*Your instructions*. Give back only the line containing "állított. A Vaskapuk" and every line after it through the end of the data below, transcribed exactly.

*Given information*.
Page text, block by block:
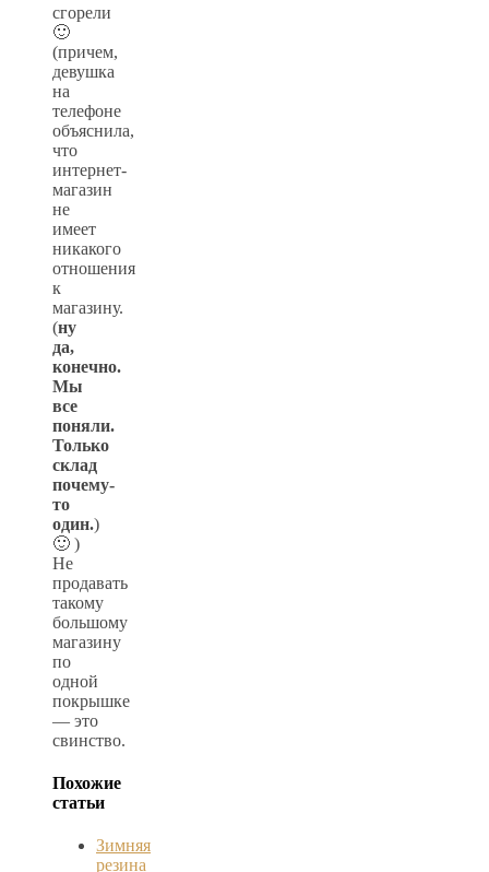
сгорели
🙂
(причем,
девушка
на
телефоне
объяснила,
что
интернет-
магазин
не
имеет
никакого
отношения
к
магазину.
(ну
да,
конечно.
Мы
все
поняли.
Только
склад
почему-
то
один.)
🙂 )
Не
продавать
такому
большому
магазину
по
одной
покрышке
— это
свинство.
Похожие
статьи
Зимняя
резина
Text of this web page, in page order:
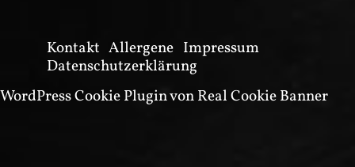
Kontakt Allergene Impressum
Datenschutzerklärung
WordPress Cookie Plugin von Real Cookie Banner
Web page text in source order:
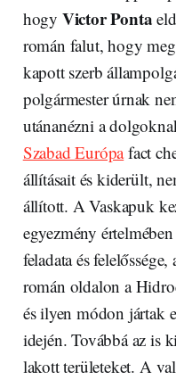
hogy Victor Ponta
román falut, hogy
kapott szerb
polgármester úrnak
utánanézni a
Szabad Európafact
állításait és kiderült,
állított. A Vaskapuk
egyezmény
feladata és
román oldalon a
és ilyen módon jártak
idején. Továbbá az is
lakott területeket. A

*Written answer*.
állított. A Vaskapuk
egyezmény
feladata és
román oldalon a
és ilyen módon jártak
idején. Továbbá az is
lakott területeket. A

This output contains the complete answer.